Isaura - Parte VII

33 2 3
                                    

Febrero de 1886

Estaba muriendo el mes y el verano parecía no haberse enterado, porque todavía hostigaba con rudeza cuando tocaron a la puerta por una consulta distinta.

Mamay, ¡nos vienen a buscar en sulky! Es urgente —gritó Qillqa—. Un «picao» de víbora, está muy mal, dicen.

Diligente, corrió a buscar los bártulos. No era frecuente que tuvieran que acudir a la casa de alguien, pero una mordedura de víbora era cosa seria. Se aprestaron, cargaron todas las hierbas efectivas para el caso y algunas más, por las dudas. Al subir al carro, Isaura torció el ceño. El que conducía no era conocido.

—Eh, don, ¿a dónde nos lleva?

Era un hombrón rubio, de tez blanca muy maltratada por el sol y el alcohol, lo que le daba una apariencia de camarón arrugado, con nariz prominente y bulbosa. No habría llegado a los treinta, pero parecía más viejo y ajado.

I don't speak, no hablar «espaniol» very well. Míster, víbora, en pierna. Muy mal.

A Isaura no le gustó nada la situación. Estaban yendo al sector de los ingleses. Nunca había andado por ahí. Aún más: nunca había hablado directamente con uno de ellos. No le parecía posible que los extranjeros pudieran necesitar sus servicios, porque tenían su propio médico. Que ella fuera una curandera, como llamaban despectivamente a los sanadores, la sacaba de toda opción en esa sociedad que ella consideraba cerrada e inescrutable. Apretó fuerte su medalla de la virgen en el cuello y rogó que no fuera una trampa.

Llegaron a un lugar apartado de la civilización, a unos veinte minutos de la ciudad. Entre el monte tupido por el que transitaban, apareció de pronto un portón imponente de madera. A un silbido del carrero, un par de chiquillos púberes con el pelo amarillo abrieron la gran puerta. Al entrar, Isaura observó que todo el contorno de la propiedad estaba prolijamente delimitado por alambres que se mantenían erguidos gracias a unos recios postes que se disponían a unos ocho metros de distancia. La madera era de quebracho blanco, autóctona.

«Malditos», masculló Isaura para sus adentros, «están matando los árboles para cercar la tierra que es de todos». Tenía la cara desencajada y una mala espina. Estaba arrepentida de haberse subido a la carreta. Qillqa, siempre atenta a su mentora, adivinó lo que pensaba y le habló con suavidad:

—Es un enfermo como cualquiera, mamay; necesita nuestra ayuda. La Pachamama nos va a agradecer, vas a ver.

Siempre daba en el clavo. Las palabras justas en el momento justo. Isaura nunca se negaría a ofrecer su don a alguien menesteroso.

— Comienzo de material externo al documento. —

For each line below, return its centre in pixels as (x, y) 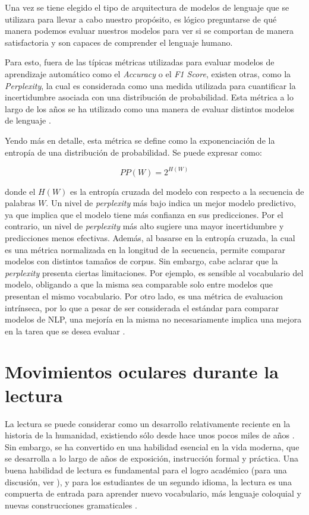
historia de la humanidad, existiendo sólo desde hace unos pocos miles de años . (150, 435)
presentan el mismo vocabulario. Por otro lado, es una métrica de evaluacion (144, 296)
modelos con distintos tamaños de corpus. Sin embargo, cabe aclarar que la (141, 261)
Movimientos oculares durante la (142, 372)
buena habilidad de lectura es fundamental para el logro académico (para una (146, 470)
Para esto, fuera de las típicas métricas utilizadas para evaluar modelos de (140, 62)
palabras (20, 203)
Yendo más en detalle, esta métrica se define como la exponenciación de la (140, 140)
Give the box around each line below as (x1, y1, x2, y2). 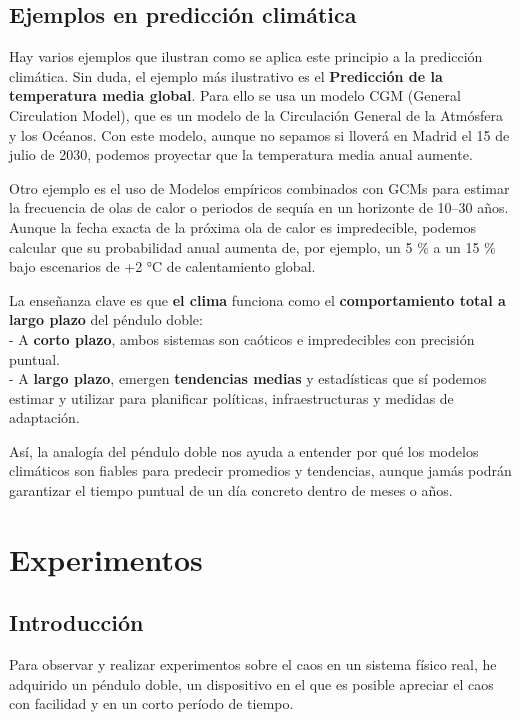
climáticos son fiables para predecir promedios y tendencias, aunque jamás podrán (9, 460, 512, 481)
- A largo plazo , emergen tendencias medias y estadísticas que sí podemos (9, 368, 487, 389)
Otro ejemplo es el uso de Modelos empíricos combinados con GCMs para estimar (9, 177, 510, 198)
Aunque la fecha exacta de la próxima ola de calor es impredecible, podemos (9, 216, 476, 237)
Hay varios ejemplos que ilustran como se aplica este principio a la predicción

Se abrieron paso a un predio enorme con casas de ladrillo, sobrias pero imponentes, que se asemejaban a las que ocupaba solo la selecta sociedad. Tenían establos, corrales y sembradío, y muchas dependencias más que ella no pudo reconocer. Todo el terreno estaba desmontado, sin una planta que sugiriera el lugar en donde estaban. No vio ni un chañar, ni una jarilla, ni un mistol, ni una tusca. Había unos árboles que ella desconocía, pero eran apenas retoños que agonizaban en un clima que no les pertenecía.

«¿Por qué han hecho esto? ¿En qué les molestaba la vegetación reinante y con qué necesidad la han reemplazado?», se preguntó. Isaura no podía creer que todavía estuviera en Santiago del Estero. La trasplantada parecía ella.

El hombre condujo por calles blancas de polvo, en cuadrículas perfectas. Miró de reojo a Qillqa. Lo que para Isaura parecía un horror, para la chica, con su mirada ávida y curiosa, era puro asombro.

Desde la entrada, habrían hecho unos trescientos metros cuando llegaron a una construcción similar a las otras, pero más pequeña. Mientras caminaban, una pequeña multitud de curiosos se fue sumando en el trayecto, pero no vio ninguna mujer.